This post originally appeared on AddictingInfo.org
For a despicable terrorist group hunted around the globe by a formidable coalition of some of the most powerful militaries in the world, staying hidden is the only way to survive. Members of the terror group ISIS, based primarily in Syria and Iraq, have taken to using social media accounts to coordinate, plan, and recruit. They’ve managed to stay one step ahead of U.S. and coalition intelligence services because of the difficulty in tracking the thousands of accounts ISIS members use. But after the brazen attacks in Paris, they’ve kicked the hornet’s nest. The loosely-connected “hacktivist” group known as Anonymous has formally declared war on ISIS – and they are already getting results.
In just under two days, Anonymous has managed to identify and take down over 5,500 pro-ISIS Twitter accounts. Coordinating under the hashtag #opIceISIS, hackers have collected all sorts of valuable data about suspected ISIS members and the people who aid them.
Perhaps sensitive to previous campaigns that led to the leaks of unvetted information, the members of #opIceISIS are being as transparent as they can be with the press. According to the UK’s The Guardian, their reporters have already been granted access to the massive data dumps Anonymous has been collected in the last 48 hours. The information appears extensive (albeit still not independently verified):
The activist collective is assembling lists of the Twitter accounts and websites of extremists, in an attempt to have them taken down.
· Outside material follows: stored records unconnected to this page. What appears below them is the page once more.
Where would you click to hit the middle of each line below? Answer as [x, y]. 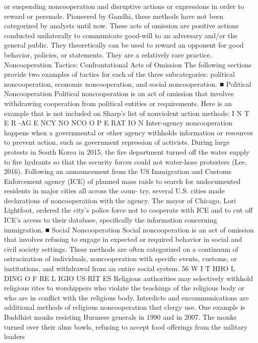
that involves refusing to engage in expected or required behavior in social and [123, 239]
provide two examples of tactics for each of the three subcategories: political [120, 74]
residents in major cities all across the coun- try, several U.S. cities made [114, 191]
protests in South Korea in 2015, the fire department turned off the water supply [127, 151]
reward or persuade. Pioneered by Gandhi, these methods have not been [114, 16]
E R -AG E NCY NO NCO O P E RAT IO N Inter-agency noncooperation [118, 123]
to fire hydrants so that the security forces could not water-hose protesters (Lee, [126, 161]
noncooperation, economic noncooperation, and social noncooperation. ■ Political [128, 84]

At least one post seen by The Independent contains details including the physical address of a person it claims is an Isis recruiter in Europe.
Activists claim to have successfully had accounts and sites taken down already. Accounts associated with the group claimed that it was responsible for the removal of more than 5,500 accounts.
The idea that hackers have gotten information on who is behind many of the accounts used to propagate the messages of ISIS is probably terrifying for those linked. After all, almost any slip up by a leader of ISIS means certain death. We saw a stark example of that truism just one day before the Paris attack when a U.S.-led airstrike in Syria killed “Jihadi John,” the man seen murdering several hostages in ISIS’s videos this summer.
While conservatives act tough by embarrassingly tweeting pictures of hand guns and empty posturing, what ISIS really fears are things like their names, their addresses, and their social media accounts being compromised. To that end, what Anonymous is doing is very likely to strike a chord of fear among their supporters.